### What to work on
The expected answer comprises all lines from the entries that contain the string "Visitors".

=== Supplied records ===

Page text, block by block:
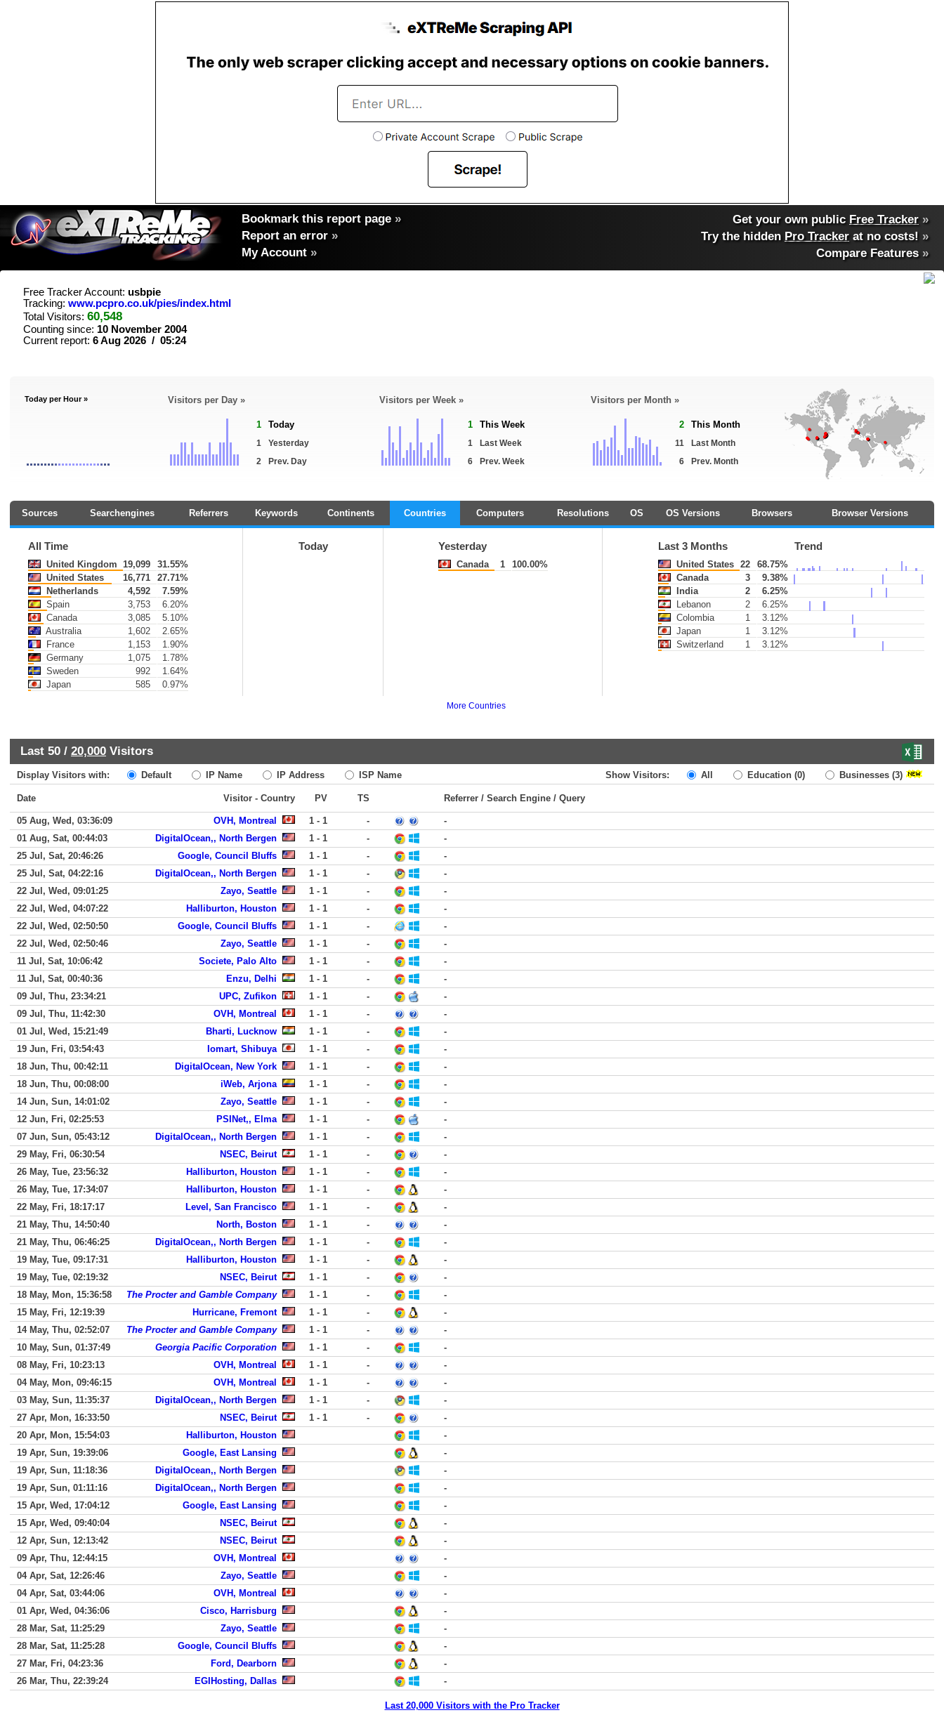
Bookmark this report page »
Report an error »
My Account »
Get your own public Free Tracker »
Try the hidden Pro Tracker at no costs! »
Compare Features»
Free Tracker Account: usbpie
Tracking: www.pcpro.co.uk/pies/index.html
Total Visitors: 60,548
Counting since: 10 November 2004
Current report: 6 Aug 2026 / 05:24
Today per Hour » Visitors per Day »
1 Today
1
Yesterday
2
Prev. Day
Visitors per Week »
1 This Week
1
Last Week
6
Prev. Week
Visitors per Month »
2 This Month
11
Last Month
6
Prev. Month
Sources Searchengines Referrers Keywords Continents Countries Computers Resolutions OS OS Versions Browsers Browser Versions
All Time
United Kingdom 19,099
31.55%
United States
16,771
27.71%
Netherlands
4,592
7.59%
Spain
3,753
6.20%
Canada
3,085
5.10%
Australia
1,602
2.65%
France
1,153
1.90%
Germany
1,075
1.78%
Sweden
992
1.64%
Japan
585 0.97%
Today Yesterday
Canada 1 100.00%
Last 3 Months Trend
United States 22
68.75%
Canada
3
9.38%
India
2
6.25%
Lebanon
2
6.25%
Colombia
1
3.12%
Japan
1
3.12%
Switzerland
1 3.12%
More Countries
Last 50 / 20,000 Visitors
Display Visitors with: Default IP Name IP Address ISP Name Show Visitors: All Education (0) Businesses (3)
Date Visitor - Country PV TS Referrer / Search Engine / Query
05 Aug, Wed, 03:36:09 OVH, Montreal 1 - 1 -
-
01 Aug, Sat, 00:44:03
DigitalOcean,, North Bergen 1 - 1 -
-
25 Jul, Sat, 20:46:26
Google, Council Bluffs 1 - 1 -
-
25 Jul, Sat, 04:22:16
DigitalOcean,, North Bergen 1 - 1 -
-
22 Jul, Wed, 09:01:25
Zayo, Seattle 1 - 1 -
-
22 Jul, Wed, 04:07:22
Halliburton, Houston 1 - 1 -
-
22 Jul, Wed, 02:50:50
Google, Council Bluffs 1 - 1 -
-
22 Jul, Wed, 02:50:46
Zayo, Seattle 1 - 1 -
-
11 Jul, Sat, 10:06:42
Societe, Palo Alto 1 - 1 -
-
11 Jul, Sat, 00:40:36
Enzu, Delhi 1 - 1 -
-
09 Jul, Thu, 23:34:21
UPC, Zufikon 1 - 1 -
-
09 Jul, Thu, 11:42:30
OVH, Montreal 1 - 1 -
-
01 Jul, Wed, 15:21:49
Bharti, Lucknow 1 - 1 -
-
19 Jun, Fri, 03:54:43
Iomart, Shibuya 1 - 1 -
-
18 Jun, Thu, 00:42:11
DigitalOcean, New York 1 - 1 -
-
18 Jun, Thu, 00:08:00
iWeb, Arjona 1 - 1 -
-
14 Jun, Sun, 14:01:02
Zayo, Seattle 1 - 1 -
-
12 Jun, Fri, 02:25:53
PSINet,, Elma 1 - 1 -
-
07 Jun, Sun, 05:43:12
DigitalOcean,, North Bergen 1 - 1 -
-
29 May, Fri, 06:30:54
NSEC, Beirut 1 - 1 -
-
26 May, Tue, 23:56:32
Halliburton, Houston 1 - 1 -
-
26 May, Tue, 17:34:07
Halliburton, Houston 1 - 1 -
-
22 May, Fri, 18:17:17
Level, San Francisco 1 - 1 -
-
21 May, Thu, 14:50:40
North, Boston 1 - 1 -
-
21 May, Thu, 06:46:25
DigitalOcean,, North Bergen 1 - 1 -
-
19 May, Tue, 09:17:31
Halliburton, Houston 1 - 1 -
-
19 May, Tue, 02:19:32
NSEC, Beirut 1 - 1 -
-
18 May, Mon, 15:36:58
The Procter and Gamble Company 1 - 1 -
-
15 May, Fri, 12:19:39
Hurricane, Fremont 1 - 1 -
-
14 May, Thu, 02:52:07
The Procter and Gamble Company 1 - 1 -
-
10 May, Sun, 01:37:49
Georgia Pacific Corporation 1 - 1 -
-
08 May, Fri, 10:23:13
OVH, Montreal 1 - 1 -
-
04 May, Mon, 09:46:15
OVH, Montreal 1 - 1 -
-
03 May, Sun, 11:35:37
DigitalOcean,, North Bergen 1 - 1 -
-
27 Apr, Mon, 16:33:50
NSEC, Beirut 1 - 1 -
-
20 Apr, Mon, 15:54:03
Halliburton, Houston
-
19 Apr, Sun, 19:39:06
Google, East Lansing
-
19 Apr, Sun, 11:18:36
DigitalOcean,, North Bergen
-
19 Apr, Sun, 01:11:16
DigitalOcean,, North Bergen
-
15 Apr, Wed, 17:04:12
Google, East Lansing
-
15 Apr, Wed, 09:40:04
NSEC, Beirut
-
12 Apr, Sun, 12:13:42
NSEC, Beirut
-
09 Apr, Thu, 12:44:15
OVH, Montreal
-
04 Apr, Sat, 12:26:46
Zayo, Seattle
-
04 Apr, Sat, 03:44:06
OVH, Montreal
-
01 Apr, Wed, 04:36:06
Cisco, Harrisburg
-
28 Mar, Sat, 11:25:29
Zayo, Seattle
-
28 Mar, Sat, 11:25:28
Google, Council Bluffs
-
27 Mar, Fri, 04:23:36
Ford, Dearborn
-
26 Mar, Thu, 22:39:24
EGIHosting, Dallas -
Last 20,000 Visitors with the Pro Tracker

===

### Answer space
Total Visitors: 60,548
Today per Hour » Visitors per Day »
Visitors per Week »
Visitors per Month »
Last 50 / 20,000 Visitors
Display Visitors with: Default IP Name IP Address ISP Name Show Visitors: All Education (0) Businesses (3)
Last 20,000 Visitors with the Pro Tracker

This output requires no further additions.